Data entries
══════════════════════════════

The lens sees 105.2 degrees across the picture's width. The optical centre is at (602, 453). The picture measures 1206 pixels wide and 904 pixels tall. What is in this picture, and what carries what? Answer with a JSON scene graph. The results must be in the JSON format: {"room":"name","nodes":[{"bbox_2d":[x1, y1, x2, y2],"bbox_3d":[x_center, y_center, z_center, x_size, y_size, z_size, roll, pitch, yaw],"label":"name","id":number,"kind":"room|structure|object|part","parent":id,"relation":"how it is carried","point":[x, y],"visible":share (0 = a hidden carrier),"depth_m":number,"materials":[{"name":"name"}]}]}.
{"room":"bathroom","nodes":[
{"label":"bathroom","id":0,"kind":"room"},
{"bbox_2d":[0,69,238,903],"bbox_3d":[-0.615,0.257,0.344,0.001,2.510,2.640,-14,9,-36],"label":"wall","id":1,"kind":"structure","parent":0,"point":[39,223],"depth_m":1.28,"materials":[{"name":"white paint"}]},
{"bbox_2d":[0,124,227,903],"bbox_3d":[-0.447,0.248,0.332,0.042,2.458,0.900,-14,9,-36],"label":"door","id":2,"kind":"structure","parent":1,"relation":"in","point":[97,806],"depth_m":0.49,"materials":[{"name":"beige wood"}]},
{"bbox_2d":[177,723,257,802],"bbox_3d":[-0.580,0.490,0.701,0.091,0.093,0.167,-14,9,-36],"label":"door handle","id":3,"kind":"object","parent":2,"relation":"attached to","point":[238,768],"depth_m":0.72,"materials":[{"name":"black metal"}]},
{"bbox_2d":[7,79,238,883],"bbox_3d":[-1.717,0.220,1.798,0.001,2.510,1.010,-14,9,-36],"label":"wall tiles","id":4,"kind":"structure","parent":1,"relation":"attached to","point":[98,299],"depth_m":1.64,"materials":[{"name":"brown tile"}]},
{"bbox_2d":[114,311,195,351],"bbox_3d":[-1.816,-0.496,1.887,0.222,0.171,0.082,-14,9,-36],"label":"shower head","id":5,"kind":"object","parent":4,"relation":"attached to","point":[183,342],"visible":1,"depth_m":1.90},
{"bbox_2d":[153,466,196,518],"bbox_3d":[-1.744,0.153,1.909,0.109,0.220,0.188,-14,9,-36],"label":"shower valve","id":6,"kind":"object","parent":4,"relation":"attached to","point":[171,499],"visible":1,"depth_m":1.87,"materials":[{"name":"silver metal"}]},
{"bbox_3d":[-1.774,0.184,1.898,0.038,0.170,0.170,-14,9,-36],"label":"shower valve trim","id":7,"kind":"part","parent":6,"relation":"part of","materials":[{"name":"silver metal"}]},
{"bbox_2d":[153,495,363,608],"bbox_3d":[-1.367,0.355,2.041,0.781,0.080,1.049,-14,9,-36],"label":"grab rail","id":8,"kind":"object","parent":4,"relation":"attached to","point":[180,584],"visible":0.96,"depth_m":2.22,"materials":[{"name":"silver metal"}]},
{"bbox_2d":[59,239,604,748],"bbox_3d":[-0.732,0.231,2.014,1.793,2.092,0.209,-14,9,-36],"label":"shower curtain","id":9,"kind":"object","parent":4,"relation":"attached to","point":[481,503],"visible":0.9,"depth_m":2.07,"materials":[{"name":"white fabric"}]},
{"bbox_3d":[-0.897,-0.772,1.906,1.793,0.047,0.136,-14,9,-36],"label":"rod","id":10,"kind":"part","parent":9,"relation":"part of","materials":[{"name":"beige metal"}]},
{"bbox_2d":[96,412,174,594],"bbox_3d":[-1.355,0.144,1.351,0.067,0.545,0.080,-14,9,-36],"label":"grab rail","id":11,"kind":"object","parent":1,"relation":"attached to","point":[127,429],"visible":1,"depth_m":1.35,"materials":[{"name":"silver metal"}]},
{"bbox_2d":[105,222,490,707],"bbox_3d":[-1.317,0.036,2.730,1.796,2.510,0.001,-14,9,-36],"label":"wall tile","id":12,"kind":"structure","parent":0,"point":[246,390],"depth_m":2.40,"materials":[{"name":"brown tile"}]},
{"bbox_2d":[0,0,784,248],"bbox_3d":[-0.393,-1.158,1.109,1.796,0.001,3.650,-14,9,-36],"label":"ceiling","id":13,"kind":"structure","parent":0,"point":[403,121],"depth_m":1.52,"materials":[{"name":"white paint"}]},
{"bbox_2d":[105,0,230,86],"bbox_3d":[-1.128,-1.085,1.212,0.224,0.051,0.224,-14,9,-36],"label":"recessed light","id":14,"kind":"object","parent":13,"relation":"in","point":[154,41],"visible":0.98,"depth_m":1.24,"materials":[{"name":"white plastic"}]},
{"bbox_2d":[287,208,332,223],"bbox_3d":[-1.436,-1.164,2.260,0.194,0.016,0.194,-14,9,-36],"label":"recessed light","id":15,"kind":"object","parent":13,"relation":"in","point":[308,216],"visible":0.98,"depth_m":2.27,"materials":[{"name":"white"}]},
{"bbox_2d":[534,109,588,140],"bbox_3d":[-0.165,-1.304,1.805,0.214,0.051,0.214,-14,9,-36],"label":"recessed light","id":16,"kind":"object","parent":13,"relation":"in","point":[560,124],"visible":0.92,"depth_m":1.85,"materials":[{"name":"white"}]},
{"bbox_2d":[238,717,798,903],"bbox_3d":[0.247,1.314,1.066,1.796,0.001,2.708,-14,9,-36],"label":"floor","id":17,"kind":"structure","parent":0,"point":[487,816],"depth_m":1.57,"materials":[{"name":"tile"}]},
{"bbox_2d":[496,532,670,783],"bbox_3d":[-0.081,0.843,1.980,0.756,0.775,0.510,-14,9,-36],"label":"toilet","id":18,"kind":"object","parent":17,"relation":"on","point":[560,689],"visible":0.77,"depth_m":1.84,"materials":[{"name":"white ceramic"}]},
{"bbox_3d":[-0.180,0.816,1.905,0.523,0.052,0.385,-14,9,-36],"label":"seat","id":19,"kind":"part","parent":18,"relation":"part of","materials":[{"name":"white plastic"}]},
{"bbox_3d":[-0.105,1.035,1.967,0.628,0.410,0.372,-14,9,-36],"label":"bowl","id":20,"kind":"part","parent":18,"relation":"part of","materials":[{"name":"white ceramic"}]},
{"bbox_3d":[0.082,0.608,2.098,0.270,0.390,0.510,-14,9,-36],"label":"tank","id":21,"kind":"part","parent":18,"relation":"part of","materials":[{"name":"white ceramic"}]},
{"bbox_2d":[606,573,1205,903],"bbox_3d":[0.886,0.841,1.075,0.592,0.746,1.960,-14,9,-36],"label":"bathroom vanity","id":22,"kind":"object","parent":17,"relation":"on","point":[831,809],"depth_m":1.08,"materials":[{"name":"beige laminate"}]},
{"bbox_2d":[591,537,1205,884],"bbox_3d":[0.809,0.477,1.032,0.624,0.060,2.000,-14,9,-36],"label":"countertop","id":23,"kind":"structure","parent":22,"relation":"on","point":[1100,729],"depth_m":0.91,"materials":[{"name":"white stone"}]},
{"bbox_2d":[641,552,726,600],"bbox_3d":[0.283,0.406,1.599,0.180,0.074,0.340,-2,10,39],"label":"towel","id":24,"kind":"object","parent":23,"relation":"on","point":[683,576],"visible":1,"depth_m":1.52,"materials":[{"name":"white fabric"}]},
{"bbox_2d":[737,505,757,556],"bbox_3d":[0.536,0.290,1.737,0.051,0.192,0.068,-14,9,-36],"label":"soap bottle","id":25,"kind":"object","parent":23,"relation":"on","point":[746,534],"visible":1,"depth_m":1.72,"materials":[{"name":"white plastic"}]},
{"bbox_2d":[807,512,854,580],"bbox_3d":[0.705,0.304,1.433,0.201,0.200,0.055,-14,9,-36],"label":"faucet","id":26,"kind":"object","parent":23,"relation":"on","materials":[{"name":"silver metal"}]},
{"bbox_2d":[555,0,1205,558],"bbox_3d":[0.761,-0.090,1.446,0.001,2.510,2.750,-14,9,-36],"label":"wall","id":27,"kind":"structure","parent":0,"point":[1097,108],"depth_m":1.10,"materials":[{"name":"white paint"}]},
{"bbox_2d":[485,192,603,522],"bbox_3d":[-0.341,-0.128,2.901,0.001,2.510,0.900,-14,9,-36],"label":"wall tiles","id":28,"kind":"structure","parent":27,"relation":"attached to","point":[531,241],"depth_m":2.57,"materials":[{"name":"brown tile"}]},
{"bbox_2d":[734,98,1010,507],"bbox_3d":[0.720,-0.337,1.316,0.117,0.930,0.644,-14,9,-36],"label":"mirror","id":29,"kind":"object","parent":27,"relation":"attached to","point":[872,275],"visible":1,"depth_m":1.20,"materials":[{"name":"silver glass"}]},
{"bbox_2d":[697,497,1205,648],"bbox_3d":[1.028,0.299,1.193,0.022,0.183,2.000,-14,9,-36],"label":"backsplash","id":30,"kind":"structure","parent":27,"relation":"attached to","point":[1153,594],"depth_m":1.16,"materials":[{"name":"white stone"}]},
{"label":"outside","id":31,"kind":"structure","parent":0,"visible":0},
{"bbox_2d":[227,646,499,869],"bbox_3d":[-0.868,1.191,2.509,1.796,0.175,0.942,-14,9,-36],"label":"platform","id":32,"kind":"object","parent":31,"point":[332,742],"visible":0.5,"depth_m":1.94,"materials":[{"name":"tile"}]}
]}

══════════════════════════════

Instructions to follow:
Pull every line with the string "rail" from the data above.

Answer to this problem:
{"bbox_2d":[153,495,363,608],"bbox_3d":[-1.367,0.355,2.041,0.781,0.080,1.049,-14,9,-36],"label":"grab rail","id":8,"kind":"object","parent":4,"relation":"attached to","point":[180,584],"visible":0.96,"depth_m":2.22,"materials":[{"name":"silver metal"}]},
{"bbox_2d":[96,412,174,594],"bbox_3d":[-1.355,0.144,1.351,0.067,0.545,0.080,-14,9,-36],"label":"grab rail","id":11,"kind":"object","parent":1,"relation":"attached to","point":[127,429],"visible":1,"depth_m":1.35,"materials":[{"name":"silver metal"}]},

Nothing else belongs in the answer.